Your instructions:
Restate the data below word for word, omitting pictures.

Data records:
────────────────

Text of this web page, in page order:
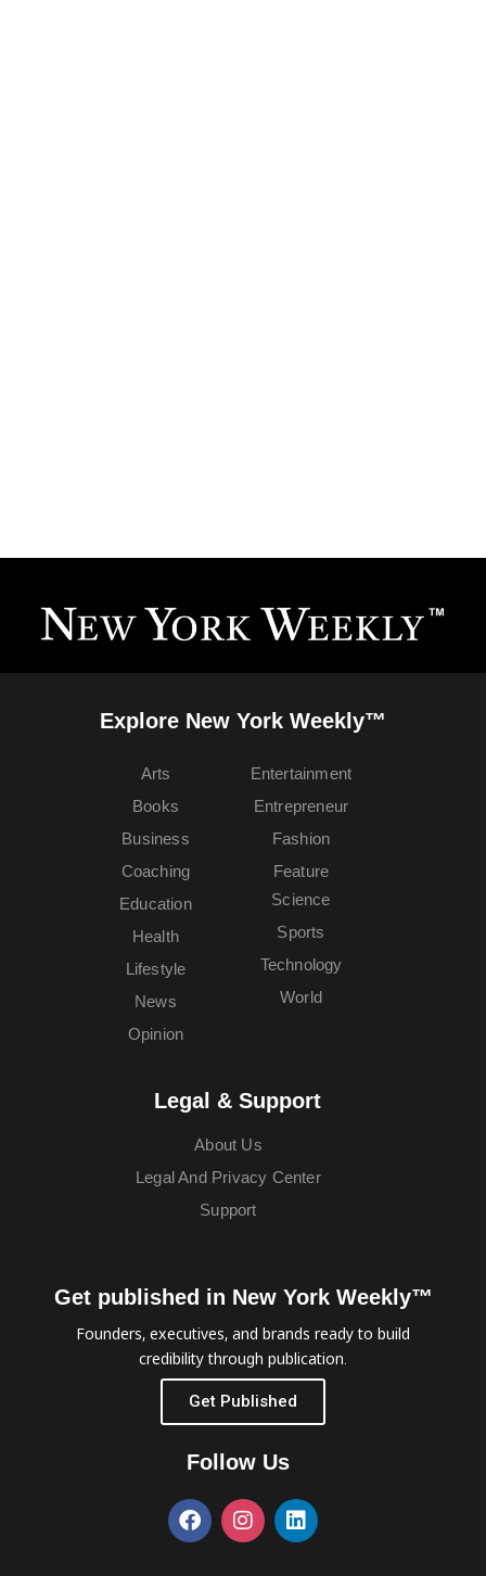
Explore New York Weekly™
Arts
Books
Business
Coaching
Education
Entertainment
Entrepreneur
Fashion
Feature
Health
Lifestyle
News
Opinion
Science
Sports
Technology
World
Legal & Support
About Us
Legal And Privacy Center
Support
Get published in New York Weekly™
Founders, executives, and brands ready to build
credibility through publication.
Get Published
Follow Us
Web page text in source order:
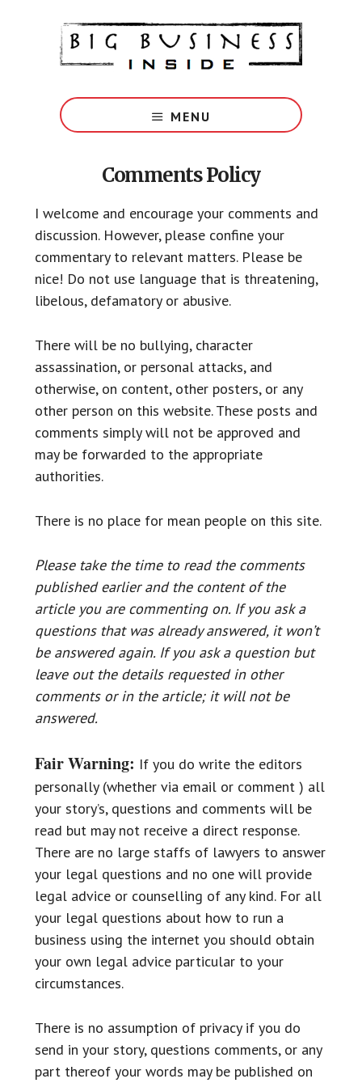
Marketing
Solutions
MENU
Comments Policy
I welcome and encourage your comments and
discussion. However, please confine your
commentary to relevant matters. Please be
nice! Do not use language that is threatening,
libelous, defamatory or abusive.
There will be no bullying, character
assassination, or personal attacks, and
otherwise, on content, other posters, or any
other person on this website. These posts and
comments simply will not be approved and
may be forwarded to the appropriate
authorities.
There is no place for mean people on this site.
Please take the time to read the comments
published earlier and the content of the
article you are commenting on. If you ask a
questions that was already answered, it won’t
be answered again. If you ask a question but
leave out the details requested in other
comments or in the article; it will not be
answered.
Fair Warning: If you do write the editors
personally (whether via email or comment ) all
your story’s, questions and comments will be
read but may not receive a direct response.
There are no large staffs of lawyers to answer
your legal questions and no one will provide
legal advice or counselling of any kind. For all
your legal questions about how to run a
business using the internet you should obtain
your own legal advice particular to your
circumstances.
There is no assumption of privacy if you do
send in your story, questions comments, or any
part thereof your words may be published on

────────────────

Result of this task:
Text of this web page, in page order:
Explore New York Weekly™
Arts
Books
Business
Coaching
Education
Entertainment
Entrepreneur
Fashion
Feature
Health
Lifestyle
News
Opinion
Science
Sports
Technology
World
Legal & Support
About Us
Legal And Privacy Center
Support
Get published in New York Weekly™
Founders, executives, and brands ready to build
credibility through publication.
Get Published
Follow Us
Web page text in source order:
Marketing
Solutions
MENU
Comments Policy
I welcome and encourage your comments and
discussion. However, please confine your
commentary to relevant matters. Please be
nice! Do not use language that is threatening,
libelous, defamatory or abusive.
There will be no bullying, character
assassination, or personal attacks, and
otherwise, on content, other posters, or any
other person on this website. These posts and
comments simply will not be approved and
may be forwarded to the appropriate
authorities.
There is no place for mean people on this site.
Please take the time to read the comments
published earlier and the content of the
article you are commenting on. If you ask a
questions that was already answered, it won’t
be answered again. If you ask a question but
leave out the details requested in other
comments or in the article; it will not be
answered.
Fair Warning: If you do write the editors
personally (whether via email or comment ) all
your story’s, questions and comments will be
read but may not receive a direct response.
There are no large staffs of lawyers to answer
your legal questions and no one will provide
legal advice or counselling of any kind. For all
your legal questions about how to run a
business using the internet you should obtain
your own legal advice particular to your
circumstances.
There is no assumption of privacy if you do
send in your story, questions comments, or any
part thereof your words may be published on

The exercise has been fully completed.